Problem to work on:
Look for "Hạng" in the material below and show each line that contains it.

Data under study Start Marker

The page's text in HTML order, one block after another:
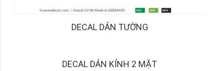
DECAL DÁN TƯỜNG
DECAL DÁN KÍNH 2 MẶT
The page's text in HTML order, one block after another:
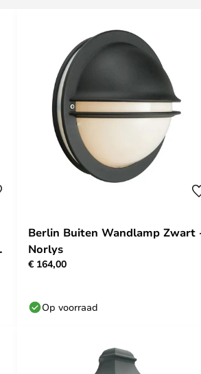
Berlin Buiten Wandlamp Zwart
Norlys
€ 164,00
Op voorraad
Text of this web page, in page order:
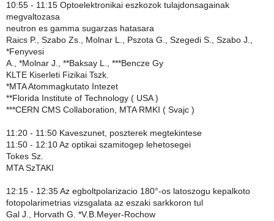
10:55 - 11:15 Optoelektronikai eszkozok tulajdonsagainak
megvaltozasa
neutron es gamma sugarzas hatasara
Raics P., Szabo Zs., Molnar L., Pszota G., Szegedi S., Szabo J.,
*Fenyvesi
A., *Molnar J., **Baksay L., ***Bencze Gy
KLTE Kiserleti Fizikai Tszk.
*MTA Atommagkutato Intezet
**Florida Institute of Technology ( USA )
***CERN CMS Collaboration, MTA RMKI ( Svajc )
11:20 - 11:50 Kaveszunet, poszterek megtekintese
11:50 - 12:10 Az optikai szamitogep lehetosegei
Tokes Sz.
MTA SzTAKI
12:15 - 12:35 Az egboltpolarizacio 180°-os latoszogu kepalkoto
fotopolarimetrias vizsgalata az eszaki sarkkoron tul
Gal J., Horvath G. *V.B.Meyer-Rochow
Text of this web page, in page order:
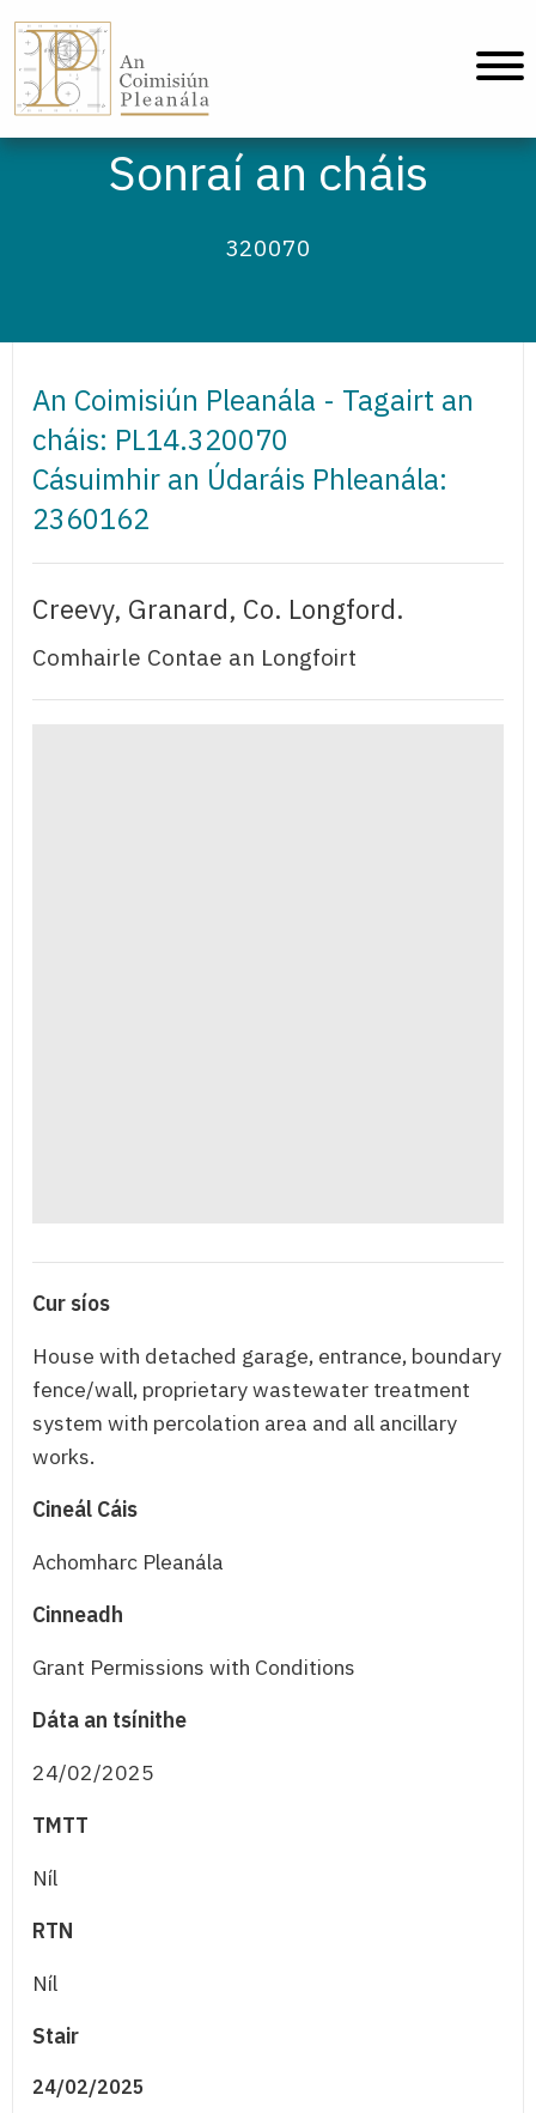
Sonraí an cháis
320070
An Coimisiún Pleanála - Tagairt an
cháis: PL14.320070
Cásuimhir an Údaráis Phleanála:
2360162
Creevy, Granard, Co. Longford.
Comhairle Contae an Longfoirt
Cur síos
House with detached garage, entrance, boundary
fence/wall, proprietary wastewater treatment
system with percolation area and all ancillary
works.
Cineál Cáis
Achomharc Pleanála
Cinneadh
Grant Permissions with Conditions
Dáta an tsínithe
24/02/2025
TMTT
Níl
RTN
Níl
Stair
24/02/2025
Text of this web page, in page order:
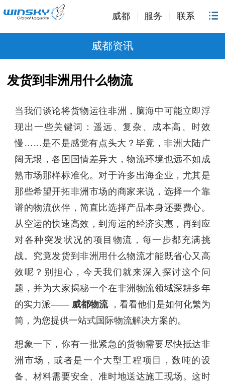
威都 服务 联系
威都资讯
发货到非洲用什么物流
当我们谈论将货物运往非洲，脑海中可能立即浮
现出一些关键词：遥远、复杂、成本高、时效
慢……是不是感觉有点头大？毕竟，非洲大陆广
阔无垠，各国国情差异大，物流环境也远不如成
熟市场那样标准化。对于许多出海企业，尤其是
那些希望开拓非洲市场的商家来说，选择一个靠
谱的物流伙伴，简直比选择产品本身还要费心。
从空运的快速高效，到海运的经济实惠，再到应
对各种突发状况的项目物流，每一步都充满挑
战。究竟发货到非洲用什么物流才能既省心又高
效呢？别担心，今天我们就来深入探讨这个问
题，并为大家揭秘一个在非洲物流领域深耕多年
的实力派—— 威都物流 ，看看他们是如何化繁为
简，为您提供一站式国际物流解决方案的。
想象一下，你有一批紧急的货物需要尽快抵达非
洲市场，或者是一个大型工程项目，数吨的设
备、材料需要安全、准时地送达施工现场。这时
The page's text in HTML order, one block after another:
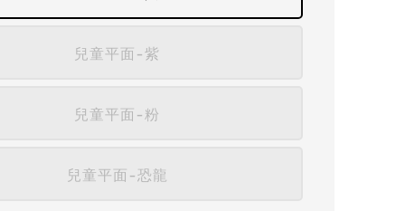
兒童平面-紫
兒童平面-粉
兒童平面-恐龍
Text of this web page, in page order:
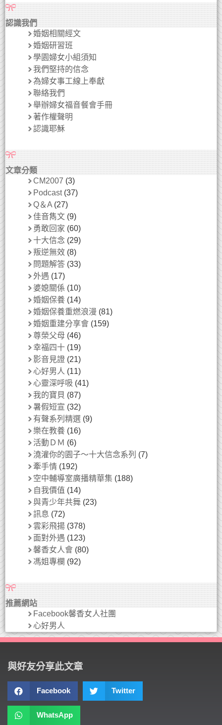
認識我們
婚姻相關經文
婚姻研習班
學園婦女小組須知
我們堅持的信念
為婦女事工線上奉獻
聯絡我們
舉辦婦女福音餐會手冊
著作權聲明
認識耶穌
文章分類
CM2007 (3)
Podcast(37)
Q＆A (27)
佳音雋文 (9)
勇敢回家 (60)
十大信念 (29)
叛逆無效 (8)
問題解答 (33)
外遇 (17)
婆媳關係 (10)
婚姻保養 (14)
婚姻保養重燃浪漫 (81)
婚姻重建分享會 (159)
尊榮父母 (46)
幸福四十 (19)
影音見證 (21)
心好男人 (11)
心靈深呼吸 (41)
我的寶貝 (87)
暑假短宣 (32)
有聲系列精選 (9)
樂在教養 (16)
活動ＤＭ (6)
澆灌你的園子～十大信念系列 (7)
牽手情 (192)
空中輔導室廣播精華集 (188)
自我價值 (14)
與青少年共舞 (23)
訊息 (72)
雲彩飛揚 (378)
面對外遇 (123)
馨香女人會 (80)
馮姐專欄 (92)
推薦網站
Facebook馨香女人社團
心好男人
與好友分享此文章
Facebook Twitter
WhatsApp
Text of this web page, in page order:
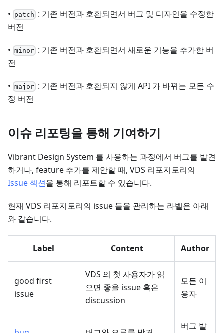
• patch : 기존 버전과 호환되면서 버그 및 디자인을 수정한
버전
• minor : 기존 버전과 호환되면서 새로운 기능을 추가한 버
전
• major : 기존 버전과 호환되지 않게 API 가 바뀌는 모든 수
정 버전
이슈 리포팅을 통해 기여하기
Vibrant Design System 를 사용하는 과정에서 버그를 발견
하거나, feature 추가를 제안할 때, VDS 리포지토리의
Issue 섹션을 통해 리포트할 수 있습니다.
현재 VDS 리포지토리의 issue 들을 관리하는 라벨은 아래
와 같습니다.
Label Content Author
good first
issue
VDS 의 첫 사용자가 읽
으면 좋을 issue 혹은
discussion
모든 이
용자
버그 발
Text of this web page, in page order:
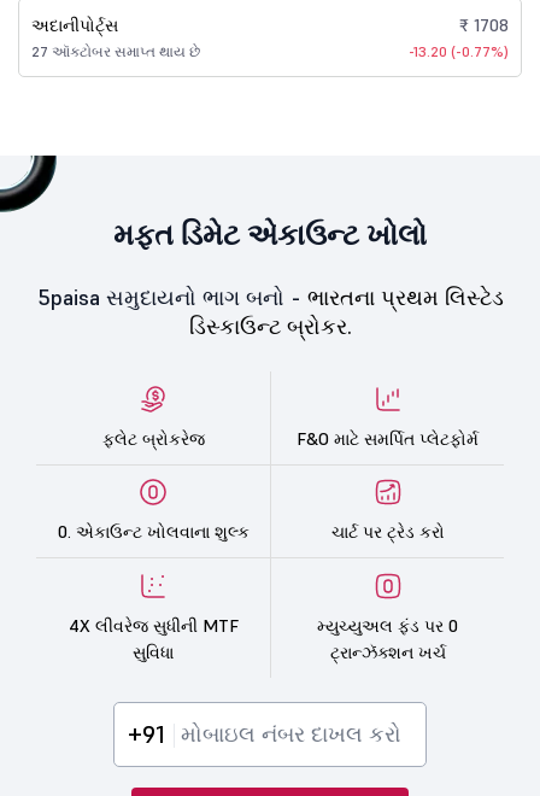
અદાનીપોર્ટ્સ
27 ઑક્ટોબર સમાપ્ત થાય છે
₹ 1708
-13.20 (-0.77%)
મફત ડિમેટ એકાઉન્ટ ખોલો
5paisa સમુદાયનો ભાગ બનો - ભારતના પ્રથમ લિસ્ટેડ
ડિસ્કાઉન્ટ બ્રોકર.
ફ્લેટ બ્રોકરેજ F&O માટે સમર્પિત પ્લેટફોર્મ
0. એકાઉન્ટ ખોલવાના શુલ્ક ચાર્ટ પર ટ્રેડ કરો
4X લીવરેજ સુધીની MTF
સુવિધા
મ્યુચ્યુઅલ ફંડ પર 0
ટ્રાન્ઝૅક્શન ખર્ચ
+91
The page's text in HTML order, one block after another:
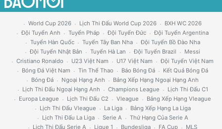
World Cup 2026 Lịch Thi Đấu World Cup 2026
BXH WC 2026
Đội Tuyển Anh
Tuyển Pháp Đội Tuyển Đức
Đội Tuyển Argentina
Tuyển Hàn Quốc
Tuyển Tây Ban Nha
Đội Tuyển Bồ Đào Nha
Đội Tuyển Nhật Bản
Tuyển Hà Lan Đội Tuyển Brazil
Messi
Cristiano Ronaldo
U23 Việt Nam U17 Việt Nam
Đội Tuyển Việt Nam
Bóng Đá Việt Nam
Tin Thể Thao Báo Bóng Đá
Kết Quả Bóng Đá
Bóng Đá
Ngoại Hạng Anh
Bảng Xếp Hạng Ngoại Hạng Anh
Lịch Thi Đấu Ngoại Hạng Anh
Champions League
Lịch Thi Đấu C1
Europa League
Lịch Thi Đấu C2 Vleague
Bảng Xếp Hạng Vleague
Lịch Thi Đấu Vleague
La Liga
Bảng Xếp Hạng La Liga
Lịch Thi Đấu La Liga
Serie A
Thứ Hạng Của Serie A
Lịch Thi Đấu Serie A
Ligue 1 Bundesliga FA Cup MLS
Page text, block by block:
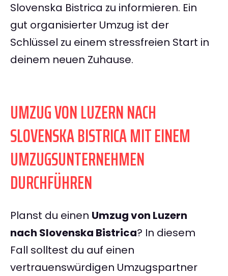
Slovenska Bistrica zu informieren. Ein
gut organisierter Umzug ist der
Schlüssel zu einem stressfreien Start in
deinem neuen Zuhause.
UMZUG VON LUZERN NACH
SLOVENSKA BISTRICA MIT EINEM
UMZUGSUNTERNEHMEN
DURCHFÜHREN
Planst du einen Umzug von Luzern
nach Slovenska Bistrica? In diesem
Fall solltest du auf einen
vertrauenswürdigen Umzugspartner
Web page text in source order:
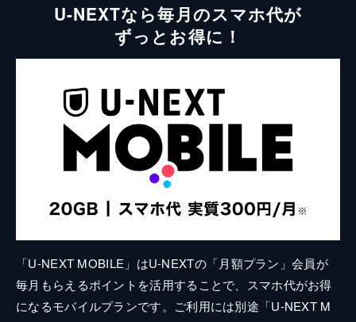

Data under study End Marker

Task answer:
Ngoại Hạng Anh
Bảng Xếp Hạng Ngoại Hạng Anh
Lịch Thi Đấu Ngoại Hạng Anh
Bảng Xếp Hạng Vleague
Bảng Xếp Hạng La Liga
Thứ Hạng Của Serie A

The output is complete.